21. Nickel-base-superalloy or component according to any of the preceding claims, wherein Co is present in the alloy, preferably with 2wt% to 4wt% cobalt (Co) , more preferably with 3wt%.

22. Nickel-base-superalloy or component according to any of the preceding claims, wherein manganese (Mn) is present in the alloy.

23. Nickel-base-superalloy or component according to any of the preceding claims, wherein iron (Fe) is present in the alloy.

24. Nickel-base-superalloy or component according to any of the preceding claims, wherein titanium (Ti) is present in the alloy.

25. Nickel-base-superalloy or component according to any of the preceding claims, wherein cobalt (Co) and iron (Fe) are present in the alloy and wherein the amount of Fe is smaller than the amount of Co.

26. Nickel-base-superalloy or component according to any of the preceding claims, wherein cobalt (Co) and manganese (Mn) are present in the alloy and wherein the amount of Mn is smaller than the amount of Co.

27. Nickel-base-superalloy or component according to any of the preceding claims, wherein cobalt (Co) , manganese (Mn) and iron (Fe) are present in the alloy and wherein the amount of Fe and Mn is smaller than the amount of Co.

28. Nickel-base-superalloy or component according to any of the preceding claims, wherein the amount of chromium (Cr) is between

14wt% to 18wt% Cr, preferably 16wt%.

29. Nickel-base-superalloy or component according to any of the preceding claims, wherein the amount of tungsten (W) is between 1.7wt% and 2.8wt%, especially is 2.3wt%.

30. Nickel-base-superalloy or component according to any of the preceding claims, wherein the amount of aluminium (Al) is equal or higher than 4.5wt%.

31. Nickel-base-superalloy or component according to any of the preceding claims, wherein the amount of tantalum (Ta) is between 9wt% to llwt%, preferably the amount of Ta is 10 wt%.

32. Nickel-base-superalloy or component according to any of the preceding claims, wherein zirconium (Zr) and boron (B) are present in the alloy.

33. Nickel-base-superalloy or component according to any of the preceding claims, wherein the amount of zirconium (Zr) is higher or equal than 0.02 Zr, especially is 0.02 wt%.

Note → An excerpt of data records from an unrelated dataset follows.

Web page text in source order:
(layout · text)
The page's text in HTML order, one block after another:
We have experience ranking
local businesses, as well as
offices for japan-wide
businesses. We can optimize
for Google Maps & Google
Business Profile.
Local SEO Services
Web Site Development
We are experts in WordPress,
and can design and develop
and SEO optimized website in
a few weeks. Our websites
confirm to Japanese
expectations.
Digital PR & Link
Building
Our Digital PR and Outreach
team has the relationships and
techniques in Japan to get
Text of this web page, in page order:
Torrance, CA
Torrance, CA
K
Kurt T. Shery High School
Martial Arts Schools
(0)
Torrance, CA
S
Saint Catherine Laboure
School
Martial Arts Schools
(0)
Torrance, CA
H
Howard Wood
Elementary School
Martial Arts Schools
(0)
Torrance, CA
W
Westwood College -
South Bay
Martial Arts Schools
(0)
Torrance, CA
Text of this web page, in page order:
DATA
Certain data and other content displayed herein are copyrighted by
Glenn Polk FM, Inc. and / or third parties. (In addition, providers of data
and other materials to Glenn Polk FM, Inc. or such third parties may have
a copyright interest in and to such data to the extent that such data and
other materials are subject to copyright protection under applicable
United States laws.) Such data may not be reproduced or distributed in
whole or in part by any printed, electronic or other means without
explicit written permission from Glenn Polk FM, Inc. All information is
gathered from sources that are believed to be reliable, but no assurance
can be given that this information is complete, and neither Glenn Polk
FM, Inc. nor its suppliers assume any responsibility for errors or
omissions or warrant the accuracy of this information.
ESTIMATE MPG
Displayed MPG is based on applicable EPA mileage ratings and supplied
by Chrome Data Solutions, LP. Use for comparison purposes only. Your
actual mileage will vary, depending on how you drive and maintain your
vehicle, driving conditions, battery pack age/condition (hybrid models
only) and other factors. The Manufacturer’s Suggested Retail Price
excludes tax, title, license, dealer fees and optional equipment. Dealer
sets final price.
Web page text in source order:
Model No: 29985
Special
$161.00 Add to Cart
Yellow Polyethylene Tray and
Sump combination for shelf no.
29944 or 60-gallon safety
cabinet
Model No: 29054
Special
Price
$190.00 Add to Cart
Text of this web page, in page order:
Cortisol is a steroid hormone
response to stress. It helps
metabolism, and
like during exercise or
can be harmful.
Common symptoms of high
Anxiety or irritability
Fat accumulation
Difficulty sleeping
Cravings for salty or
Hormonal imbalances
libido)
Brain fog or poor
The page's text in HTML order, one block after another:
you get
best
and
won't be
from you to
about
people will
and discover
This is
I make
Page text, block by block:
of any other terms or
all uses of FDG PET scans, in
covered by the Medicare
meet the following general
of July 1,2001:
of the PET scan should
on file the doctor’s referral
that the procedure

34. Nickel-base-superalloy or component according to any of the preceding claims, wherein the amount of carbon (C) is higher or equal than 0.06wt.%, especially is 0.06wt%.

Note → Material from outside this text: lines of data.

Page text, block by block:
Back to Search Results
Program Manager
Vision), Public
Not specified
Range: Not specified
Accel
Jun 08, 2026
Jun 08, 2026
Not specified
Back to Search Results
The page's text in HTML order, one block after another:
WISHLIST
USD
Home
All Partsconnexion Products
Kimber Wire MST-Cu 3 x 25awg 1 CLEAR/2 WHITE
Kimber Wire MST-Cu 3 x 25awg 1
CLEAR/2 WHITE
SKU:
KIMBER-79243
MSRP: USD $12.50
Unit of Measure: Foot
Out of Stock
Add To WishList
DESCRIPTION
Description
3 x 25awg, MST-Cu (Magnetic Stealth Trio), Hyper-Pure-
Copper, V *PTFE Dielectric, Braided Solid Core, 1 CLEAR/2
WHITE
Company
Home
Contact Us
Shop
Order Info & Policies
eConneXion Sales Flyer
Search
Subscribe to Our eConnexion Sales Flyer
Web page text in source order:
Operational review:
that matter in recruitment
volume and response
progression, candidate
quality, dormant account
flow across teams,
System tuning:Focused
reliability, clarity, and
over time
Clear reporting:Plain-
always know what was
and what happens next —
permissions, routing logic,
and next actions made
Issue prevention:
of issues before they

35. Nickel-base-superalloy or component according to any of the preceding claims, wherein the amount of boron (B) is higher or equal to 0.01wt%, especially is 0.01wt%.

36. Nickel-base-superalloy or component according to any of the preceding claims, wherein the maximum amount of Hf is 0.5wt%.

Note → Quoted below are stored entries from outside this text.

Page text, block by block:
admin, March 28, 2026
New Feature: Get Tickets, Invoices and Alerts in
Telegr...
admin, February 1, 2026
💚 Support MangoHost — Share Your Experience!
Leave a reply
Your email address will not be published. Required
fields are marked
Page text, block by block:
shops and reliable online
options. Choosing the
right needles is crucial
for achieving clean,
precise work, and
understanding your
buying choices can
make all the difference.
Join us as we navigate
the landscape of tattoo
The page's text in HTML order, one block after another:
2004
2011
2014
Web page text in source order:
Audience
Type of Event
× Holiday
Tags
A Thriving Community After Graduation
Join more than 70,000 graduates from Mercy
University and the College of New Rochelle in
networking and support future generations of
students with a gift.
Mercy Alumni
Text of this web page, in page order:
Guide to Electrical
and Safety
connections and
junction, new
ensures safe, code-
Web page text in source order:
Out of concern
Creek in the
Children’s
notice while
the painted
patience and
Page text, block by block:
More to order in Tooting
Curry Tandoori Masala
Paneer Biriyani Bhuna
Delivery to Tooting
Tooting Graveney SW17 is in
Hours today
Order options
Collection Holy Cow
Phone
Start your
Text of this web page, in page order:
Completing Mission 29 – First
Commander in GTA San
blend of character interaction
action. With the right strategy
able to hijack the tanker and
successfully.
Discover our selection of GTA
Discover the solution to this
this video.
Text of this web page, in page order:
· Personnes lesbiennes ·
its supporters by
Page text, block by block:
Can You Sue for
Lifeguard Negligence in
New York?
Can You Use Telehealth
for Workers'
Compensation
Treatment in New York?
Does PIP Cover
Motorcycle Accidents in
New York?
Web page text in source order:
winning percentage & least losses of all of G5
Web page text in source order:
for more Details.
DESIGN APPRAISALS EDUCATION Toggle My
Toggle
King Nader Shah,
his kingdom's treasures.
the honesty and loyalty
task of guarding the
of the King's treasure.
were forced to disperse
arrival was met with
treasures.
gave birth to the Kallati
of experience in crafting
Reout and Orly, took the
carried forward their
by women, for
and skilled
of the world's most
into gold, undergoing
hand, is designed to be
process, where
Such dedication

37. Nickel-base-superalloy or component according to any of the preceding claims, wherein no titanium (Ti) is present in the alloy.

38. Nickel-base-superalloy or component according to any of the preceding claims, wherein no iron (Fe) is present in the alloy.

39. Nickel-base-superalloy or component according to any of the preceding claims, wherein no manganese (Mn) is present in the alloy.

40. Nickel-base-superalloy or component according to any of the preceding claims, wherein the superalloy comprises, preferably consists of Ni, Co, Cr, Mo, W, Al, Ta, Hf, Zr, C and B.

41. Nickel-base-superalloy or component according to any of the preceding claims, wherein the amount of aluminium (Al) is between 4.0 wt% to 4.3wt%.

42. Nickel-base-superalloy or component according to any of the preceding claims, wherein no titanium (Ti) is present in the alloy.

43. Nickel-base-superalloy or component according to any of the preceding claims, wherein no vanadium (V) is present in the alloy.

44. Nickel-base-superalloy or component according to any of the preceding claims, wherein no columbium (Nb) is present in the alloy.

45. Nickel-base-superalloy or component according to any of the preceding claims, wherein no silicon (Si) is present in the alloy.

46. Nickel-base-superalloy or component according to any of the preceding claims, wherein the chromium (Cr) content is higher than 14wt%, especially is 14wt%.

47. Nickel-base-superalloy or component according to any of the preceding claims, wherein the chromium (Cr) content is higher than 16wt%, especially is 16wt%.

48. Nickel-base-superalloy or component according to any of the preceding claims, wherein the amount of tantalum (Ta) is higher than 10wt%, especially 10wt%.